All white, all francophone: is this the Quebec of the future?

Actualité indépendantiste


BY CELINE COOPER - Parti Québécois leader Pauline Marois deserves credit for weathering a tumultuous few months of MNA defections, calls for her resignation, and underwhelming public support. Recent polls show that the PQ has rebounded. If a spring election were called, there are solid indications that Marois could hold her own against both François Legault’s Coalition Avenir Québec and Jean Charest’s Liberals.
This renewed success can be attributed, in large part, to Marois’s capitulation to the party hardliners on a number of issues, including a promise to lower the voting age to 16, implement citizen-initiated referendums and ramp up the push for independence.

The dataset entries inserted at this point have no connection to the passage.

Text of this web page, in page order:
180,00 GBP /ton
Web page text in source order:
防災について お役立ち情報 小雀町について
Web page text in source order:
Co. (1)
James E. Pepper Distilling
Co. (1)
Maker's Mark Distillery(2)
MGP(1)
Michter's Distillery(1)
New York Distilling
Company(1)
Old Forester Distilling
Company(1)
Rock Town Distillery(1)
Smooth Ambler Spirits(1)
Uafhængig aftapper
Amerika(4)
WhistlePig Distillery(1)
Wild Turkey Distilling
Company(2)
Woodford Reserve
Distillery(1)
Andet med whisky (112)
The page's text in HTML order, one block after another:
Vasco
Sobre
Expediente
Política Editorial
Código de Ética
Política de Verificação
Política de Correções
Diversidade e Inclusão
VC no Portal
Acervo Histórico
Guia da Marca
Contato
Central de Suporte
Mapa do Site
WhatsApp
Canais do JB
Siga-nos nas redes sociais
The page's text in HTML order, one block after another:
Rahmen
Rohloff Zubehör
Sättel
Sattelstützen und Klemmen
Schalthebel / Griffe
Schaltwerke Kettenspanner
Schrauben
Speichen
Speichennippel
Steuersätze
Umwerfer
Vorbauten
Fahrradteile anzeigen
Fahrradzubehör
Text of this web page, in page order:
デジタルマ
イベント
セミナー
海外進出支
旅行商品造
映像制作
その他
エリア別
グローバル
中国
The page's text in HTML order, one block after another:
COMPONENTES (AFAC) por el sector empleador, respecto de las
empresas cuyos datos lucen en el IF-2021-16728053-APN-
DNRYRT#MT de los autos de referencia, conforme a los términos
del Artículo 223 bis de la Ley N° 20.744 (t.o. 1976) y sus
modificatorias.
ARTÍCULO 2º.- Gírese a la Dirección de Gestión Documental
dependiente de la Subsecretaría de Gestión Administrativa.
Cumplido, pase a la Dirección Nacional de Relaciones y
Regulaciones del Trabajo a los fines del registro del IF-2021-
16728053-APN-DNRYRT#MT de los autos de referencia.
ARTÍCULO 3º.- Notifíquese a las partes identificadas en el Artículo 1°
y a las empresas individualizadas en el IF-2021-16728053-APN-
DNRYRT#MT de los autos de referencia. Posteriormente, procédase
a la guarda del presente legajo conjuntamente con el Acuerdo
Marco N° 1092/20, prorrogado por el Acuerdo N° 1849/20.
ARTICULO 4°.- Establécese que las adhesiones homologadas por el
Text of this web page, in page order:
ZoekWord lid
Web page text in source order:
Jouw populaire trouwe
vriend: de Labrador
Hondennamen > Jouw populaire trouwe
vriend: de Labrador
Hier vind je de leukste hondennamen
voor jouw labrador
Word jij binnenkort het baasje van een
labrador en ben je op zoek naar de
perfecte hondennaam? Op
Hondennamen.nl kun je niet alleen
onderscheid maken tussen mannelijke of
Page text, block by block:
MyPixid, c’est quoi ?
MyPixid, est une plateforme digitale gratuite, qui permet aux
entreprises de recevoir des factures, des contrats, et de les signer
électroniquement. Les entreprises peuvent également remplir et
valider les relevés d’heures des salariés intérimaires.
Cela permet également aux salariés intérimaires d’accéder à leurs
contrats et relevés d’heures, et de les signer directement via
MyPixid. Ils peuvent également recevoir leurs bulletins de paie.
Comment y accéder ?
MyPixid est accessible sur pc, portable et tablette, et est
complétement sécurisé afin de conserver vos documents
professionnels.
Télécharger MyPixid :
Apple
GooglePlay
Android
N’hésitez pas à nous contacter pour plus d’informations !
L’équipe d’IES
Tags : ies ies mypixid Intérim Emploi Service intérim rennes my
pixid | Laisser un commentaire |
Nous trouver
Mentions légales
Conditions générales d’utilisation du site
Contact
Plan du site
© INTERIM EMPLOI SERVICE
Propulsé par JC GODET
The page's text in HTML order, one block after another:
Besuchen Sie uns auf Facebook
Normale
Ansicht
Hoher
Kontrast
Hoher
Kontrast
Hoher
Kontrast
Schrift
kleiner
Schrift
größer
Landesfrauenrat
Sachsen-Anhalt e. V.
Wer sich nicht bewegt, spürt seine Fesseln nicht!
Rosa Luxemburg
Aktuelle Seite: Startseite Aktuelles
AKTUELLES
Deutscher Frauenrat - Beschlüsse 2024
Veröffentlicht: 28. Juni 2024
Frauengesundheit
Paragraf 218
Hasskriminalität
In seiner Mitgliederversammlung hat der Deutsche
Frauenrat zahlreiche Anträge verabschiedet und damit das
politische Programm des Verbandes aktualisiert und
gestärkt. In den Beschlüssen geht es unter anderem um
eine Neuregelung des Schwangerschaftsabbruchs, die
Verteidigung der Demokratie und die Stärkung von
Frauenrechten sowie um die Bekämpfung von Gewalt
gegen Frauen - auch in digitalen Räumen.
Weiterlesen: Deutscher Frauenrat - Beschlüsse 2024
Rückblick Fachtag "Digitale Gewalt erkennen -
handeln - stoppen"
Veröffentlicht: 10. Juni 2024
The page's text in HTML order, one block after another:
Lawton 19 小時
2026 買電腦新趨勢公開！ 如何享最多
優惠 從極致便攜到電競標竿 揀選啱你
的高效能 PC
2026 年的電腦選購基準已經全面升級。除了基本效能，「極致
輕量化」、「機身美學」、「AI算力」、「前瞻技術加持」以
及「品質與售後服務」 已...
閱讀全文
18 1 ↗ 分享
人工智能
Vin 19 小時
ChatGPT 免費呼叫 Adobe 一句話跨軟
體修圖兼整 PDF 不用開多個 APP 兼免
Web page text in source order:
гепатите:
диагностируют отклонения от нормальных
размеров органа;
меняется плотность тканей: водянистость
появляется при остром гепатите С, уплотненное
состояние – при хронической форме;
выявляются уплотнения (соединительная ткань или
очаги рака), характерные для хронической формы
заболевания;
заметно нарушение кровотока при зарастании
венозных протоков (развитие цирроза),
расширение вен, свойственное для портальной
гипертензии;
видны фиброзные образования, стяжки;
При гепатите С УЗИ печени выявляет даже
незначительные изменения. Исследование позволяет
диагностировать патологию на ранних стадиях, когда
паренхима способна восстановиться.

To that last end, Marois has assembled a new committee on sovereignty – a committee made up entirely of white francophones and mostly men. Of the 12 politicians, union leaders, intellectuals, artists and actors in the group, only three (including Marois) are women.
If the Parti Québécois’s dream of a future independent Quebec looks anything like this committee, it may be in for a shock when it wakes up to reality.
According to committee member Daniel Paillé, leader of the Bloc Québécois, the group’s job is to “convince a majority of Quebecers of the soundness of sovereignty.” Given this mandate, I think it is fair to shine a spotlight on who has been chosen to represent and define the parameters of the PQ’s “national project.” It is also important to highlight who is absent from the table.
Over the next few decades, Quebec society will be redefined by massive generational shifts, economic uncertainty, immigration and globalization. If the PQ comes to power and follows through on its promise to hold another referendum, you can add constitutional and political upheaval to that brew.
Quebec’s low fertility and high mortality rates mean that immigration is essential for sustaining our population growth over the next 20 to 30 years and beyond. This reality will hold whether we remain in the Canadian federation or not. As in other Western societies faced with similar demographic shifts, the social fabric of Quebec will look, sound and behave very differently in the not-so-distant future than it does today.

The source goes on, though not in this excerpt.